=== Source records ===
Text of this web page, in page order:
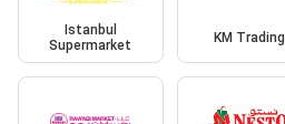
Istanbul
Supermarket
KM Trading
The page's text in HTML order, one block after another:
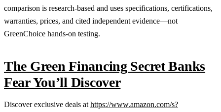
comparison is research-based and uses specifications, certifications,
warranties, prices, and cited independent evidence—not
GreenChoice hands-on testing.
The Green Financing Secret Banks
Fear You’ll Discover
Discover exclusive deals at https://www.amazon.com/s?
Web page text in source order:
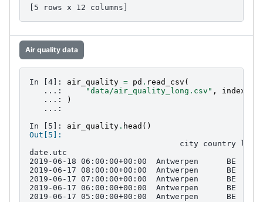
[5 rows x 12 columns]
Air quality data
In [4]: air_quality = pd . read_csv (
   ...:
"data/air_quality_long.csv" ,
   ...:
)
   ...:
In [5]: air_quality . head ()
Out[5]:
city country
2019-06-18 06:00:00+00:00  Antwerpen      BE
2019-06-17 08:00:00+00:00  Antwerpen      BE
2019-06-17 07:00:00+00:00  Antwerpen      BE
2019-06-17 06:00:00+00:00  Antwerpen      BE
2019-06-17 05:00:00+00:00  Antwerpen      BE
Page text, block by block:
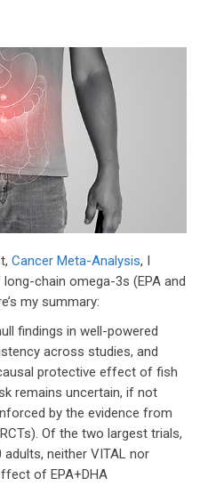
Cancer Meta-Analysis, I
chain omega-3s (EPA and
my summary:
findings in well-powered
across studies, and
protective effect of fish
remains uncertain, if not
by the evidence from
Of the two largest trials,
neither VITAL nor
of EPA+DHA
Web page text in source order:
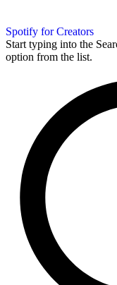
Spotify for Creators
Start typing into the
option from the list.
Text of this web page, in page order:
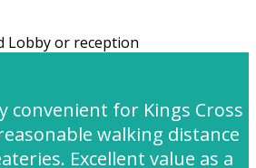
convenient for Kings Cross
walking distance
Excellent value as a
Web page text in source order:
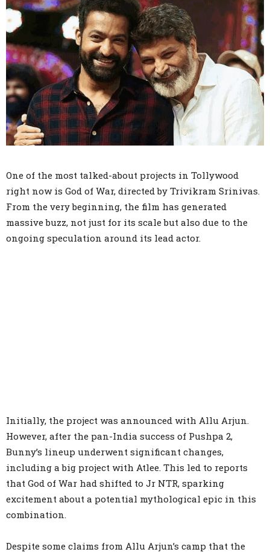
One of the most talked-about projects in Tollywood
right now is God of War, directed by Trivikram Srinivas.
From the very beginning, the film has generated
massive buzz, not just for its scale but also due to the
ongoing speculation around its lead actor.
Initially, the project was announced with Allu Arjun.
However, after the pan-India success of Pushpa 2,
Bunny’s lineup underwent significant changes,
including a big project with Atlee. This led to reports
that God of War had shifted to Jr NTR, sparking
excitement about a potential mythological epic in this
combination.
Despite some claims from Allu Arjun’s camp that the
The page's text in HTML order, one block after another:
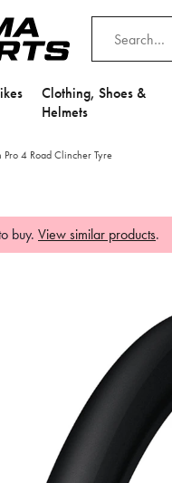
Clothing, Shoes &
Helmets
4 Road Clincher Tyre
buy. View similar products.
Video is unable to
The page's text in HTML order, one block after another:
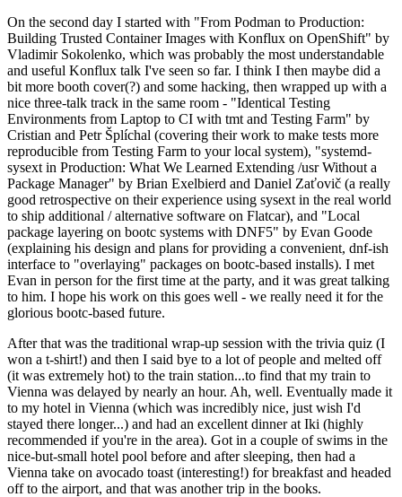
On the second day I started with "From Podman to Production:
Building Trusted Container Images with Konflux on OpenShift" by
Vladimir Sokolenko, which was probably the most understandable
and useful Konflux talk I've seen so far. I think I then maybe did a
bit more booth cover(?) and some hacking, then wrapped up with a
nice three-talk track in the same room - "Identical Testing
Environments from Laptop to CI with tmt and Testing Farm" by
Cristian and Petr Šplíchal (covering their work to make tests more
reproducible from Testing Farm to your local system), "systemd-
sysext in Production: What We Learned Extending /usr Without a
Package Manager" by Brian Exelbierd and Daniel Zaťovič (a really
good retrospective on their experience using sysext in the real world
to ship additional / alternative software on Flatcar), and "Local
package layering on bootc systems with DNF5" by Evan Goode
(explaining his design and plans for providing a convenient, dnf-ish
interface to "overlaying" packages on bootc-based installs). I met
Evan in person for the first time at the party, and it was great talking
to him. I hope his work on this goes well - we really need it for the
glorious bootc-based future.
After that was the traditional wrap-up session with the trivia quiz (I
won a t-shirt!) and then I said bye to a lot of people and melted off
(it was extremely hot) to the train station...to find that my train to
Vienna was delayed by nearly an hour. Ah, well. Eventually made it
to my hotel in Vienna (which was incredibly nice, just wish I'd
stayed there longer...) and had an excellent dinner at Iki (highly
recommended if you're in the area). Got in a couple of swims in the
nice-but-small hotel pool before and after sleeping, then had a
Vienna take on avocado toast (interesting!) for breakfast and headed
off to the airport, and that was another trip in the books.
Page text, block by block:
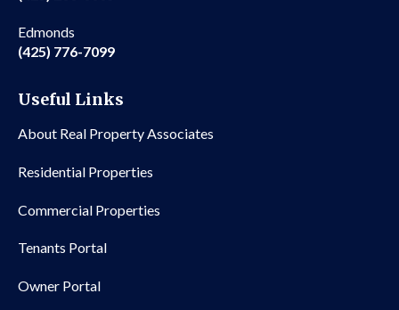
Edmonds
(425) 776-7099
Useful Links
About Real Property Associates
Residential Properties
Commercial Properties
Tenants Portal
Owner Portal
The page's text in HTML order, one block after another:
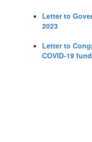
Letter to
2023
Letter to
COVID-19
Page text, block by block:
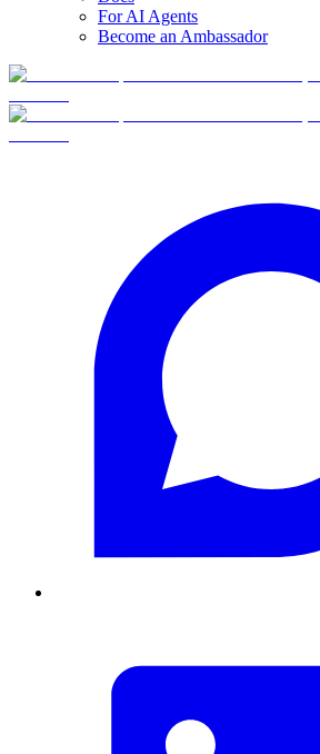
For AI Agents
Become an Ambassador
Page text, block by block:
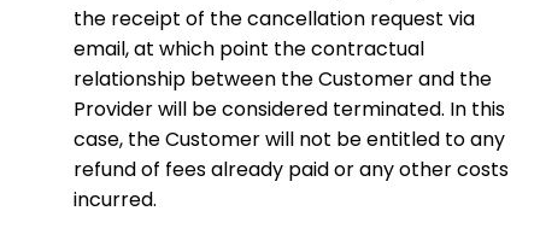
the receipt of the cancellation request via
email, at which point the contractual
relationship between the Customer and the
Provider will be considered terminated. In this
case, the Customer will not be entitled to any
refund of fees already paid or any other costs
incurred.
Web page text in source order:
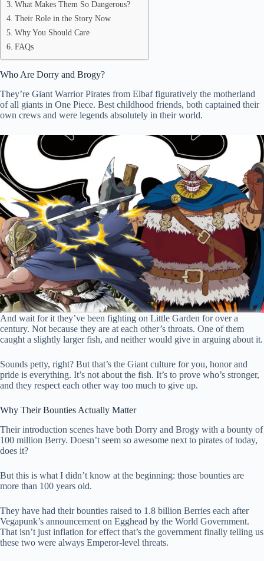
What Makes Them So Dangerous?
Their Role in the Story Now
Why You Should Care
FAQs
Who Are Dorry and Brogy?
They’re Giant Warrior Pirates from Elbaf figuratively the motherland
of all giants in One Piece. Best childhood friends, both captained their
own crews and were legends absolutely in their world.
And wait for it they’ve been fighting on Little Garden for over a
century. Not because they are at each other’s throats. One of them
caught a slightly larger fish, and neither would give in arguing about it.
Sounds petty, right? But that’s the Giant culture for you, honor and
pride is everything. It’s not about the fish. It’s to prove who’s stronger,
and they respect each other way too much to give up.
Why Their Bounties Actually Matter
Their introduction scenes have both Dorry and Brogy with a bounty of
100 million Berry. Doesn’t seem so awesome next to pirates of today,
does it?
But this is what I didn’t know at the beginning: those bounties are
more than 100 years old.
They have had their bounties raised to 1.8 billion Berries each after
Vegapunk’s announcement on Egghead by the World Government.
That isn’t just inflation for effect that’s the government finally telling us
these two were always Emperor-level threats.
===
**Your assignment**
Everything in the listing above is to be given again exactly, apart from the pictures.

**Answer section**
Text of this web page, in page order:
Istanbul
Supermarket
KM Trading
The page's text in HTML order, one block after another:
comparison is research-based and uses specifications, certifications,
warranties, prices, and cited independent evidence—not
GreenChoice hands-on testing.
The Green Financing Secret Banks
Fear You’ll Discover
Discover exclusive deals at https://www.amazon.com/s?
Web page text in source order:
[5 rows x 12 columns]
Air quality data
In [4]: air_quality = pd . read_csv (
   ...:
"data/air_quality_long.csv" ,
   ...:
)
   ...:
In [5]: air_quality . head ()
Out[5]:
city country
2019-06-18 06:00:00+00:00  Antwerpen      BE
2019-06-17 08:00:00+00:00  Antwerpen      BE
2019-06-17 07:00:00+00:00  Antwerpen      BE
2019-06-17 06:00:00+00:00  Antwerpen      BE
2019-06-17 05:00:00+00:00  Antwerpen      BE
Page text, block by block:
Cancer Meta-Analysis, I
chain omega-3s (EPA and
my summary:
findings in well-powered
across studies, and
protective effect of fish
remains uncertain, if not
by the evidence from
Of the two largest trials,
neither VITAL nor
of EPA+DHA
Web page text in source order:
Spotify for Creators
Start typing into the
option from the list.
Text of this web page, in page order:
convenient for Kings Cross
walking distance
Excellent value as a
Web page text in source order:
One of the most talked-about projects in Tollywood
right now is God of War, directed by Trivikram Srinivas.
From the very beginning, the film has generated
massive buzz, not just for its scale but also due to the
ongoing speculation around its lead actor.
Initially, the project was announced with Allu Arjun.
However, after the pan-India success of Pushpa 2,
Bunny’s lineup underwent significant changes,
including a big project with Atlee. This led to reports
that God of War had shifted to Jr NTR, sparking
excitement about a potential mythological epic in this
combination.
Despite some claims from Allu Arjun’s camp that the
The page's text in HTML order, one block after another:
Clothing, Shoes &
Helmets
4 Road Clincher Tyre
buy. View similar products.
Video is unable to
The page's text in HTML order, one block after another:
On the second day I started with "From Podman to Production:
Building Trusted Container Images with Konflux on OpenShift" by
Vladimir Sokolenko, which was probably the most understandable
and useful Konflux talk I've seen so far. I think I then maybe did a
bit more booth cover(?) and some hacking, then wrapped up with a
nice three-talk track in the same room - "Identical Testing
Environments from Laptop to CI with tmt and Testing Farm" by
Cristian and Petr Šplíchal (covering their work to make tests more
reproducible from Testing Farm to your local system), "systemd-
sysext in Production: What We Learned Extending /usr Without a
Package Manager" by Brian Exelbierd and Daniel Zaťovič (a really
good retrospective on their experience using sysext in the real world
to ship additional / alternative software on Flatcar), and "Local
package layering on bootc systems with DNF5" by Evan Goode
(explaining his design and plans for providing a convenient, dnf-ish
interface to "overlaying" packages on bootc-based installs). I met
Evan in person for the first time at the party, and it was great talking
to him. I hope his work on this goes well - we really need it for the
glorious bootc-based future.
After that was the traditional wrap-up session with the trivia quiz (I
won a t-shirt!) and then I said bye to a lot of people and melted off
(it was extremely hot) to the train station...to find that my train to
Vienna was delayed by nearly an hour. Ah, well. Eventually made it
to my hotel in Vienna (which was incredibly nice, just wish I'd
stayed there longer...) and had an excellent dinner at Iki (highly
recommended if you're in the area). Got in a couple of swims in the
nice-but-small hotel pool before and after sleeping, then had a
Vienna take on avocado toast (interesting!) for breakfast and headed
off to the airport, and that was another trip in the books.
Page text, block by block:
Edmonds
(425) 776-7099
Useful Links
About Real Property Associates
Residential Properties
Commercial Properties
Tenants Portal
Owner Portal
The page's text in HTML order, one block after another:
Letter to
2023
Letter to
COVID-19
Page text, block by block:
For AI Agents
Become an Ambassador
Page text, block by block:
the receipt of the cancellation request via
email, at which point the contractual
relationship between the Customer and the
Provider will be considered terminated. In this
case, the Customer will not be entitled to any
refund of fees already paid or any other costs
incurred.
Web page text in source order:
What Makes Them So Dangerous?
Their Role in the Story Now
Why You Should Care
FAQs
Who Are Dorry and Brogy?
They’re Giant Warrior Pirates from Elbaf figuratively the motherland
of all giants in One Piece. Best childhood friends, both captained their
own crews and were legends absolutely in their world.
And wait for it they’ve been fighting on Little Garden for over a
century. Not because they are at each other’s throats. One of them
caught a slightly larger fish, and neither would give in arguing about it.
Sounds petty, right? But that’s the Giant culture for you, honor and
pride is everything. It’s not about the fish. It’s to prove who’s stronger,
and they respect each other way too much to give up.
Why Their Bounties Actually Matter
Their introduction scenes have both Dorry and Brogy with a bounty of
100 million Berry. Doesn’t seem so awesome next to pirates of today,
does it?
But this is what I didn’t know at the beginning: those bounties are
more than 100 years old.
They have had their bounties raised to 1.8 billion Berries each after
Vegapunk’s announcement on Egghead by the World Government.
That isn’t just inflation for effect that’s the government finally telling us
these two were always Emperor-level threats.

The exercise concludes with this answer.